Interestingly, the moderate DNMT1 inhibition by DHM was associated with a measurable rejuvenating effect on the level of DNA methylation and gene expression in vivo. The vast majority of differentially methylated CpGs revealed a methylation pattern that was similar to the young epidermis. Although DHM was originally identified as a DNMT1 inhibitor and subsequently shown to induce moderate global hypomethylation in vitro, hypo-as well as hypermethylated CpGs were observed after the 2-weeks of topical DHM treatment in vivo. This can be explained by secondary epigenetic effects leading to re-methylation of distinct CpGs and/or through a reset of the genetically encoded methylation pattern. For example, our data indicate that the expression of TET2 was upregulated in keratinocytes after DHM treatment (Supplementary Figure S10). TET2 is an epigenetic enzyme which antagonizes DNMTs to shape methylation patterns (Lyko, 2018). In addition to TET2, the expression of two other epigenetic modifiers, KDM5C and PRDM2, was also upregulated upon DHM treatment in keratinocytes (Supplementary Figure S10). While KDM5C demethylates histones H3K4 and H3K9, PRDM2 methylates histone H3K4. The upregulation of both enzymes may lead to downstream changes in H3K4 and H3K9 methylation patterns, which can influence the binding of DNMTs, and consequently DNA methylation (Li et al., 2021). Further research will be required to determine the mechanisms of DHM-associated CpG hypermethylation in detail.

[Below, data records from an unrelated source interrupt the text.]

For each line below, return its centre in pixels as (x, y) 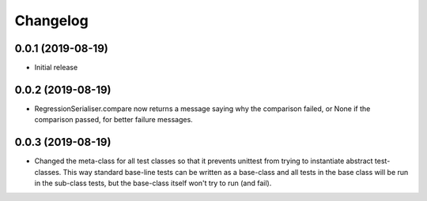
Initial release (56, 68)
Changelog (51, 20)
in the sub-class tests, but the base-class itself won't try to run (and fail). (153, 183)
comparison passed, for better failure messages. (113, 120)
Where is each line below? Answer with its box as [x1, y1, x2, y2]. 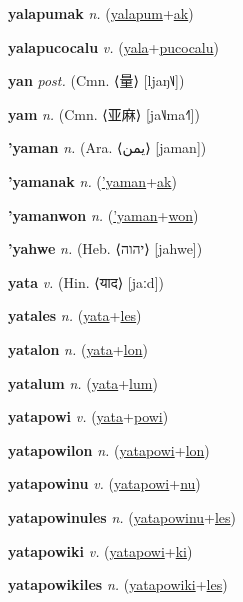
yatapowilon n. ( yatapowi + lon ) [8, 439, 210, 460]
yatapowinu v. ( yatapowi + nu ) [8, 473, 201, 494]
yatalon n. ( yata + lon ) [8, 338, 148, 359]
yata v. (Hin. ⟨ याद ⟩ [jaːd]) [8, 271, 164, 292]
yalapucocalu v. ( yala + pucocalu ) [8, 36, 219, 57]
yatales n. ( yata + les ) [8, 305, 142, 326]
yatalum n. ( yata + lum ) [8, 372, 158, 393]
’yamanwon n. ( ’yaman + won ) [8, 204, 199, 225]
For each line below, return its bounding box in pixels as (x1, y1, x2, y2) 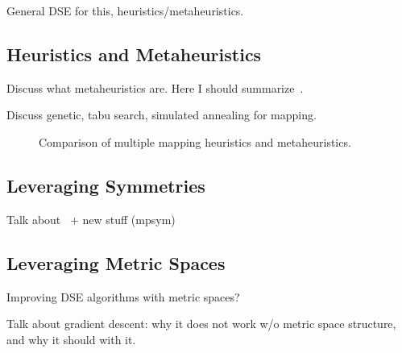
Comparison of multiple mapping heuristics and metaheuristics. (39, 133, 351, 150)
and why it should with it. (6, 330, 136, 347)
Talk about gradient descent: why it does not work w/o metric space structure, (6, 315, 396, 332)
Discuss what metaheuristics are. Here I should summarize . (6, 79, 304, 96)
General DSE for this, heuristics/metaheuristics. (6, 2, 244, 19)
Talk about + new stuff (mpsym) (6, 210, 176, 227)
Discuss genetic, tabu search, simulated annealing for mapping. (6, 106, 317, 123)
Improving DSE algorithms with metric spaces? (6, 288, 240, 305)
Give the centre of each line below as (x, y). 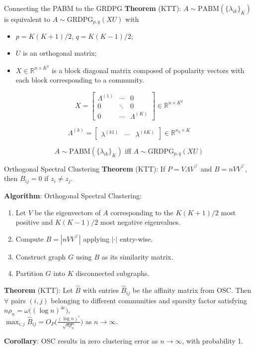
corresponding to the (142, 212)
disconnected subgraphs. (113, 273)
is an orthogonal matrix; (60, 53)
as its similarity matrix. (137, 256)
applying (96, 238)
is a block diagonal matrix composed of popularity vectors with (148, 70)
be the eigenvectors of (68, 212)
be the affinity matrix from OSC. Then (192, 290)
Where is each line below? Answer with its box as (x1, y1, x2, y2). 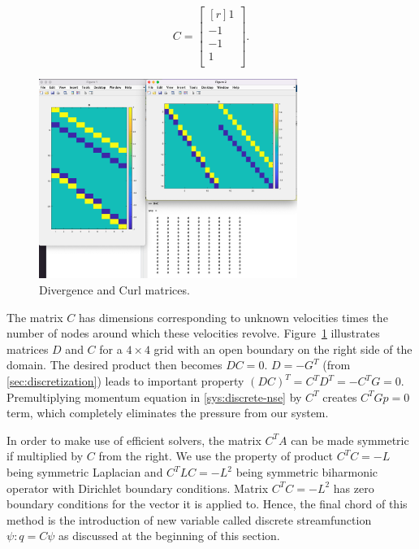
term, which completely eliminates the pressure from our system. (6, 404, 329, 421)
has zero (333, 479, 374, 496)
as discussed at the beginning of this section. (58, 527, 280, 544)
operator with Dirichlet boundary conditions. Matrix (6, 479, 269, 496)
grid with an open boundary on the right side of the (153, 340, 413, 357)
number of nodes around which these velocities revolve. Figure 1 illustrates (6, 325, 380, 342)
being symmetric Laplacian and (6, 464, 163, 481)
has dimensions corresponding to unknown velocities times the (78, 308, 388, 325)
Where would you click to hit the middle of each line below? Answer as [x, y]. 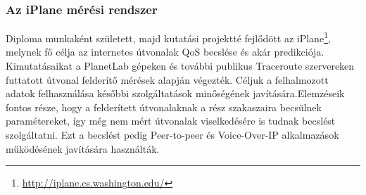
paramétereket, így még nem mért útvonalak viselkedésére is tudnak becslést [171, 121]
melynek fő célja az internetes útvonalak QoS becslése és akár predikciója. [165, 52]
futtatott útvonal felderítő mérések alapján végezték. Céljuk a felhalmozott [167, 79]
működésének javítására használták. [83, 148]
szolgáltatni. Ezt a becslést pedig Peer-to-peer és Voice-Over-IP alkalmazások [172, 135]
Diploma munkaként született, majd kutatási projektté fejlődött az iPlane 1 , [168, 37]
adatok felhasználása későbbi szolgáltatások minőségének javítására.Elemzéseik [175, 93]
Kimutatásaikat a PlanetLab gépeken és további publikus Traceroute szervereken [180, 66]
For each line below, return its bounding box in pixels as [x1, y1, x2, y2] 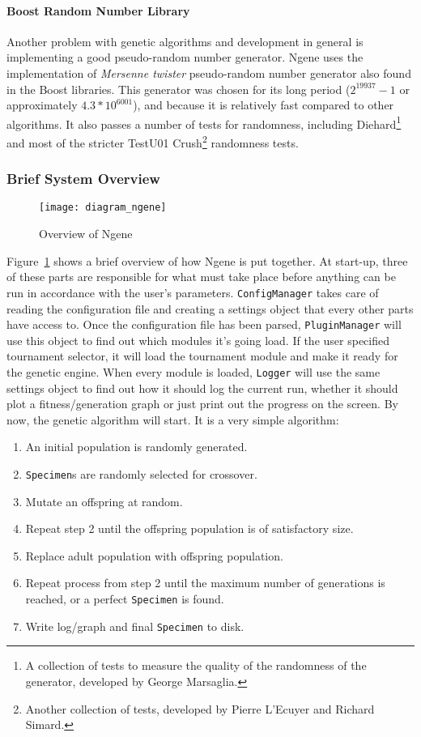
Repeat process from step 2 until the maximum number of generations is [25, 574, 385, 591]
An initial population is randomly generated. [25, 438, 248, 455]
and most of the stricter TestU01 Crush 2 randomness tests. [6, 132, 299, 151]
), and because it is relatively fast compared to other [133, 96, 394, 113]
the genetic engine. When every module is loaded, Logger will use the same [6, 364, 381, 381]
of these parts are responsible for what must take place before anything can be [6, 268, 396, 285]
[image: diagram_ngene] [39, 202, 167, 214]
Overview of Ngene [39, 225, 133, 242]
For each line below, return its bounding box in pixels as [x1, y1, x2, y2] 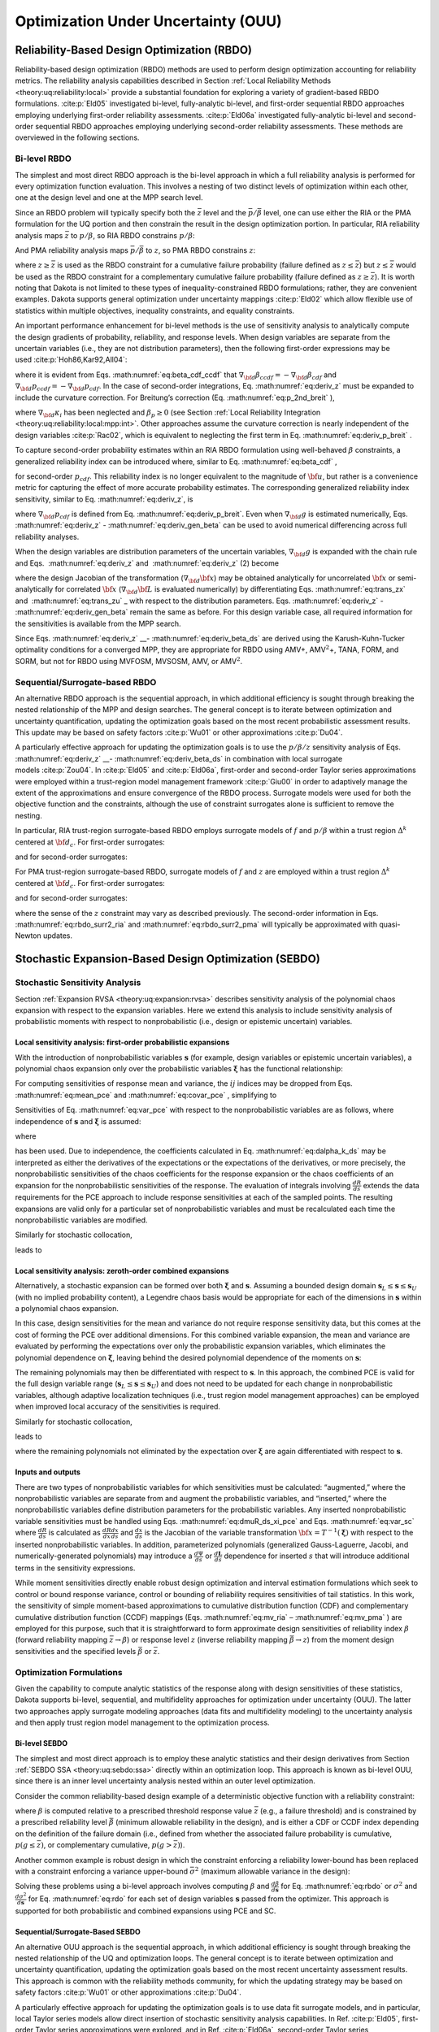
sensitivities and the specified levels [15, 1646, 137, 1656]
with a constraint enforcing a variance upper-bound [15, 1866, 189, 1877]
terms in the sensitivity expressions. [15, 1563, 136, 1573]
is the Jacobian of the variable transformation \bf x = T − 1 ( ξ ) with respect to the [144, 1526, 414, 1538]
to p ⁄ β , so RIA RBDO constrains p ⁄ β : [70, 230, 195, 240]
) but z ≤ [359, 260, 389, 270]
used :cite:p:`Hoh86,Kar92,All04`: [15, 354, 128, 365]
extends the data [363, 1180, 420, 1190]
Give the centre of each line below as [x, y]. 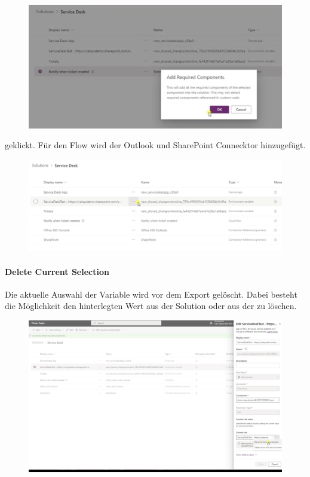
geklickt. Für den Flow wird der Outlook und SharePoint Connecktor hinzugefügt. [155, 145]
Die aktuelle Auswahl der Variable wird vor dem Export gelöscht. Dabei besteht [151, 294]
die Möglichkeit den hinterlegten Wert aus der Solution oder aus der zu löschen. [151, 306]
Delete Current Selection [57, 271]
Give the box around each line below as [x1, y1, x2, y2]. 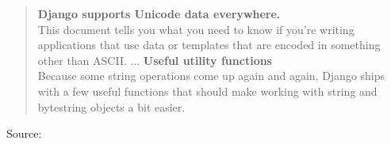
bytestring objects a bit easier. [37, 98, 186, 115]
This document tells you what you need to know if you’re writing [37, 21, 355, 37]
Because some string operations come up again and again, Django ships [37, 67, 385, 84]
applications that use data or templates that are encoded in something [37, 36, 381, 53]
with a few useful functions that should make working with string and [37, 82, 378, 99]
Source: [6, 125, 42, 142]
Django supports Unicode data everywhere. [37, 6, 281, 21]
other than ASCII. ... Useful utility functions [37, 51, 272, 68]
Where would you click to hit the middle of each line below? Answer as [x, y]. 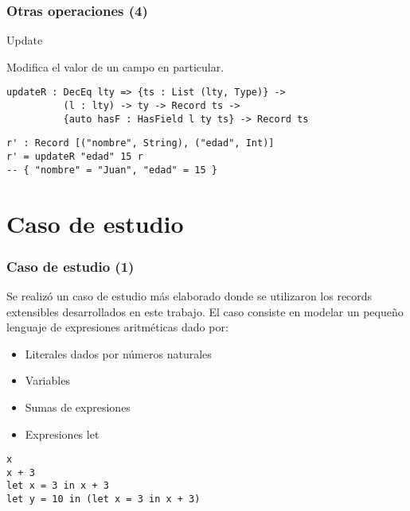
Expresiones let [62, 434]
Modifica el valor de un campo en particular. [115, 66]
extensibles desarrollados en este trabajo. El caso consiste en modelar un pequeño [205, 311]
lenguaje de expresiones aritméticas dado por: [117, 327]
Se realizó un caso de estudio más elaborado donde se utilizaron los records [189, 295]
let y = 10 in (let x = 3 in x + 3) [103, 499]
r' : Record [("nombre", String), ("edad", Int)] [141, 143]
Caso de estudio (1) [70, 266]
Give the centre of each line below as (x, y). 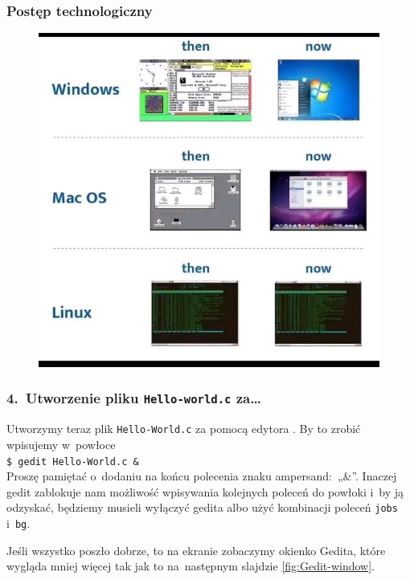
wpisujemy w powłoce (61, 444)
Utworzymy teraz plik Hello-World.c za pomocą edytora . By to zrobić (184, 429)
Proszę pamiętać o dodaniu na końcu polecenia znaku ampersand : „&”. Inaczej (202, 476)
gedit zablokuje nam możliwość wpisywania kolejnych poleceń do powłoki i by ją (205, 491)
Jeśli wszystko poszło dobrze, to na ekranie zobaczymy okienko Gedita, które (196, 550)
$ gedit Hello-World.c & (73, 462)
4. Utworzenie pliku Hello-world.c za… (134, 398)
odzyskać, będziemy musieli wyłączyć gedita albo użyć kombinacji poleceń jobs (202, 507)
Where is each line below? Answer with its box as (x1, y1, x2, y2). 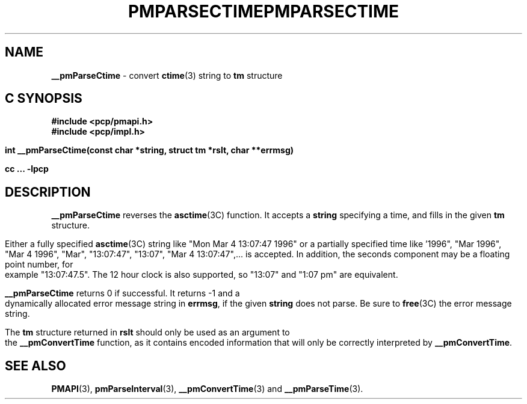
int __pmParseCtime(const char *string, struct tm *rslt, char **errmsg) (5, 145, 294, 156)
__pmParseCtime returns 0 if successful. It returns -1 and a (5, 288, 240, 299)
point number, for (5, 259, 73, 270)
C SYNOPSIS (5, 91, 82, 106)
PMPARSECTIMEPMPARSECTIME (128, 1, 399, 22)
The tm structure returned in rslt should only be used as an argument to (5, 327, 290, 338)
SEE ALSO (5, 358, 66, 373)
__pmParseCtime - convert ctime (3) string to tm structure (51, 70, 283, 81)
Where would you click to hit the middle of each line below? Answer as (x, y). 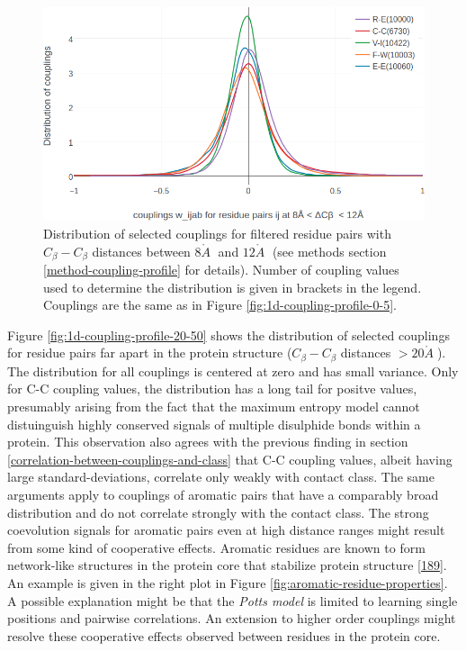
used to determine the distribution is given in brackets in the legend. (233, 287)
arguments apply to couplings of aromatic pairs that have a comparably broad (223, 495)
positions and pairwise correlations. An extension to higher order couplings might (232, 618)
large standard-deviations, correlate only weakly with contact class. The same (221, 477)
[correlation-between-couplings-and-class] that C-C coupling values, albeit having (230, 459)
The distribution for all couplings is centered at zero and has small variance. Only (233, 371)
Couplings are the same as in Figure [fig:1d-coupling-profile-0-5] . (220, 305)
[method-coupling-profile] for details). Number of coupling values (221, 270)
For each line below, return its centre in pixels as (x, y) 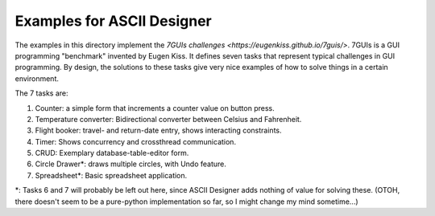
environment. (37, 78)
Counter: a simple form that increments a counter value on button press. (155, 108)
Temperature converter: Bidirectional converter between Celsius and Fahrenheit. (168, 119)
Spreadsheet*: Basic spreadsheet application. (111, 175)
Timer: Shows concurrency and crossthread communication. (136, 141)
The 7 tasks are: (41, 93)
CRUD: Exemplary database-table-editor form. (112, 153)
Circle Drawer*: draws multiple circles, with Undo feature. (131, 164)
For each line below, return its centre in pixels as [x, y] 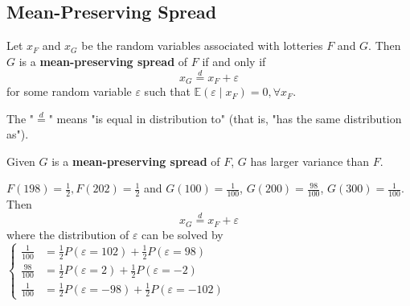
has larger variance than [310, 161]
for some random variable [69, 91]
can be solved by [182, 234]
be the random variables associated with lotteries [202, 45]
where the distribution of [68, 234]
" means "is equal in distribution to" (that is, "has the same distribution [225, 118]
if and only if [234, 61]
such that [167, 91]
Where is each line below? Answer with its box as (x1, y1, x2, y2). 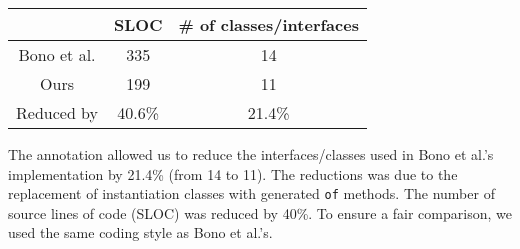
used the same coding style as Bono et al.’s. (8, 222, 273, 243)
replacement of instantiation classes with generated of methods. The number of (8, 183, 495, 204)
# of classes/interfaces (178, 13, 359, 36)
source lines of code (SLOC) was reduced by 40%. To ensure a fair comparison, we (8, 202, 512, 223)
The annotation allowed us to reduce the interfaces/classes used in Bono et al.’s (8, 144, 494, 164)
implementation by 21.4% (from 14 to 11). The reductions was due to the (8, 163, 458, 184)
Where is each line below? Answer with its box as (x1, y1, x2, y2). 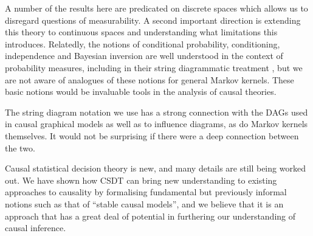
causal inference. (5, 221, 66, 234)
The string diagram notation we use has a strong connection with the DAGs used (5, 105, 308, 118)
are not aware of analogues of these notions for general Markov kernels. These (5, 73, 294, 86)
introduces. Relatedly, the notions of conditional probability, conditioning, (5, 37, 280, 50)
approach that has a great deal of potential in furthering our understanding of (5, 209, 296, 222)
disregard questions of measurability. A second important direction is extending (5, 13, 301, 26)
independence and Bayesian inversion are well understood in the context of (5, 49, 283, 62)
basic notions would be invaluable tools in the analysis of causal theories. (5, 85, 277, 98)

In agreement with the rejuvenating effects observed at the level of DNA methylation, topical DHM treatment also had a measurable effect on age-related silencing of gene expression in vivo. This effect was observed for genes from various pathways, indicating a broad impact across various skin aging-related processes and several of the analyzed marker genes were related to the skin aging phenotype of wrinkle formation. For example, LYPD3 acts on cell-cell adhesion and has been described to play a role in epidermis differentiation and stratification (Jacobsen et al., 2017). In addition, our studies showed an association between reduced expression of LYPD3 with increased wrinkle development in human skin. Also, HAS3 expression is related to wrinkle formation and beside HAS1 it is suggested to play a crucial role in the regulation of hyaluronic acid synthesis in the epidermis (Sayo et al., 2002), thus being important for keratinocyte differentiation, as hyaluronic acid is involved in the formation, organization, and stabilization of the epidermal extracellular matrix (Malaisse et al., 2014). SPON2 is modulating cell communication between keratinocytes and fibroblasts, as it has been shown to be secreted by keratinocytes and induces fibrogenesis (Evrard et al., 2021). IRS2 is important for adequate wound healing (Lima et al., 2012; Manzano-Nunez et al., 2019), which is delayed in elderly skin (Amini-Nik et al., 2022) and loss of EDA is associated with dry skin and eczema (Kowalczyk-Quintas et al., 2015), which are more frequently observed in elderly people (White-Chu and Reddy, 2011). Loss of SLC25A25 is associated with a reduced basal mitochondrial respiration and ATP content in mice (Anunciado-Koza et al., 2011), which represents another key hallmark of human skin aging (Wei et al., 2009; Schniertshauer et al., 2018) and our studies indicate an association with increased wrinkle development in human skin.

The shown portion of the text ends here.